When you return the material, keep every line exactly as it is and omit the pictures.

*** Provided entries Section Begins ***

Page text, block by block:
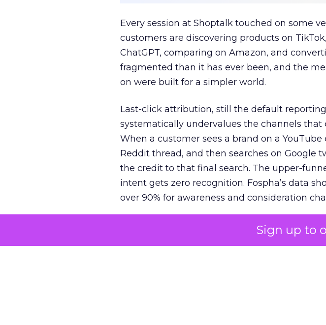
Sign up to
Every session at Shoptalk touched on some
customers are discovering products on
ChatGPT, comparing on Amazon, and
fragmented than it has ever been, and the
on were built for a simpler world.
Last-click attribution, still the default
systematically undervalues the channels
When a customer sees a brand on a YouTube
Reddit thread, and then searches on Google
the credit to that final search. The upper-
intent gets zero recognition. Fospha’s data
over 90% for awareness and consideration
The result is a structural bias that quietly
growth. Brands end up over-investing in
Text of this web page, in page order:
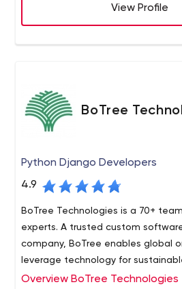
View Profile
BoTree
Python Django Developers
4.9
BoTree Technologies is a 70+
experts. A trusted custom
company, BoTree enables global
leverage technology for
provide custom software
BoTree Technologies is a trusted
Overview BoTree Technologies
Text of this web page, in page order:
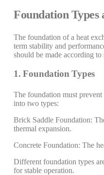
Foundation
The foundation of a heat
term stability and
should be made according
1. Foundation Types
The foundation must
into two types:
Brick Saddle Foundation:
thermal expansion.
Concrete Foundation: The
Different foundation types
for stable operation.
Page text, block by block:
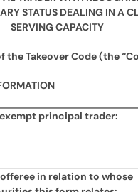
STATUS DEALING IN A
SERVING CAPACITY
the Takeover Code (the
principal trader:
in relation to whose
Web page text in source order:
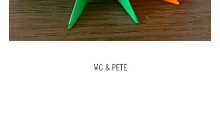
MC & PETE
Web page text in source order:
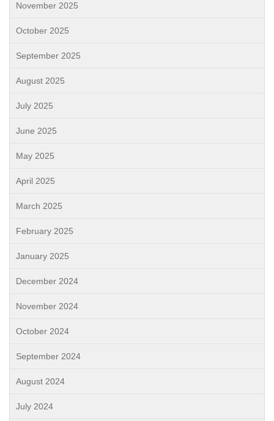
November 2025
October 2025
September 2025
August 2025
July 2025
June 2025
May 2025
April 2025
March 2025
February 2025
January 2025
December 2024
November 2024
October 2024
September 2024
August 2024
July 2024
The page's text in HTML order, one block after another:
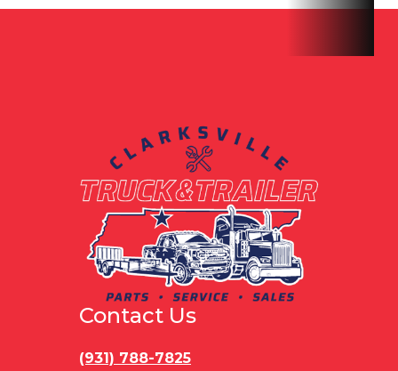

*** Provided entries Section Ends ***

### Finished exercise
Page text, block by block:
Sign up to
Every session at Shoptalk touched on some
customers are discovering products on
ChatGPT, comparing on Amazon, and
fragmented than it has ever been, and the
on were built for a simpler world.
Last-click attribution, still the default
systematically undervalues the channels
When a customer sees a brand on a YouTube
Reddit thread, and then searches on Google
the credit to that final search. The upper-
intent gets zero recognition. Fospha’s data
over 90% for awareness and consideration
The result is a structural bias that quietly
growth. Brands end up over-investing in
Text of this web page, in page order:
View Profile
BoTree
Python Django Developers
4.9
BoTree Technologies is a 70+
experts. A trusted custom
company, BoTree enables global
leverage technology for
provide custom software
BoTree Technologies is a trusted
Overview BoTree Technologies
Text of this web page, in page order:
Foundation
The foundation of a heat
term stability and
should be made according
1. Foundation Types
The foundation must
into two types:
Brick Saddle Foundation:
thermal expansion.
Concrete Foundation: The
Different foundation types
for stable operation.
Page text, block by block:
STATUS DEALING IN A
SERVING CAPACITY
the Takeover Code (the
principal trader:
in relation to whose
Web page text in source order:
MC & PETE
Web page text in source order:
November 2025
October 2025
September 2025
August 2025
July 2025
June 2025
May 2025
April 2025
March 2025
February 2025
January 2025
December 2024
November 2024
October 2024
September 2024
August 2024
July 2024
The page's text in HTML order, one block after another:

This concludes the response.